:: WHAT THE TASK ASKS ::
What you copy should be the lines from the one with "Text of this" through the end of the entries, word for word. Omit the pictures.

:: SUPPLIED MATERIAL ::
--*--

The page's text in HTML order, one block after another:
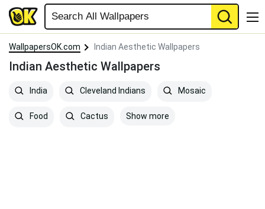
WallpapersOK.com Indian Aesthetic Wallpapers
Indian Aesthetic Wallpapers
India Cleveland Indians Mosaic
Food Cactus Show more
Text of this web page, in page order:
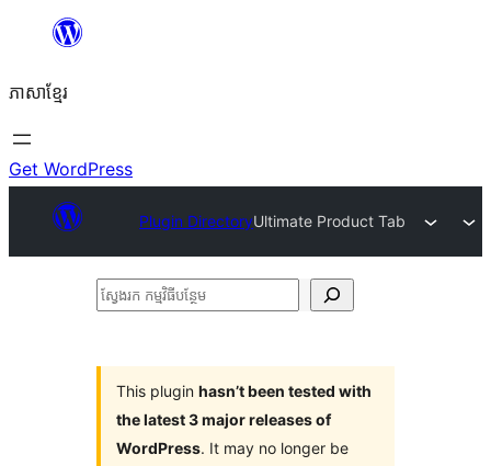
content
ភាសា​ខ្មែរ
Get WordPress
Plugin DirectoryUltimate Product Tab
ស្វែងរក
This plugin hasn’t been tested with
the latest 3 major releases of
WordPress. It may no longer be
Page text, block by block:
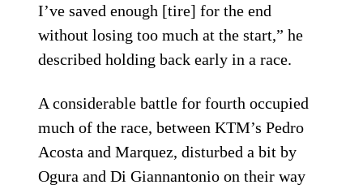
I’ve saved enough [tire] for the end
without losing too much at the start,” he
described holding back early in a race.
A considerable battle for fourth occupied
much of the race, between KTM’s Pedro
Acosta and Marquez, disturbed a bit by
Ogura and Di Giannantonio on their way
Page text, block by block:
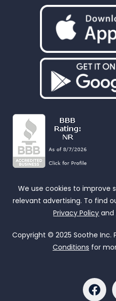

--*--

:: TASK SOLUTION ::
Text of this web page, in page order:
content
ភាសា​ខ្មែរ
Get WordPress
Plugin DirectoryUltimate Product Tab
ស្វែងរក
This plugin hasn’t been tested with
the latest 3 major releases of
WordPress. It may no longer be
Page text, block by block:
I’ve saved enough [tire] for the end
without losing too much at the start,” he
described holding back early in a race.
A considerable battle for fourth occupied
much of the race, between KTM’s Pedro
Acosta and Marquez, disturbed a bit by
Ogura and Di Giannantonio on their way
Page text, block by block:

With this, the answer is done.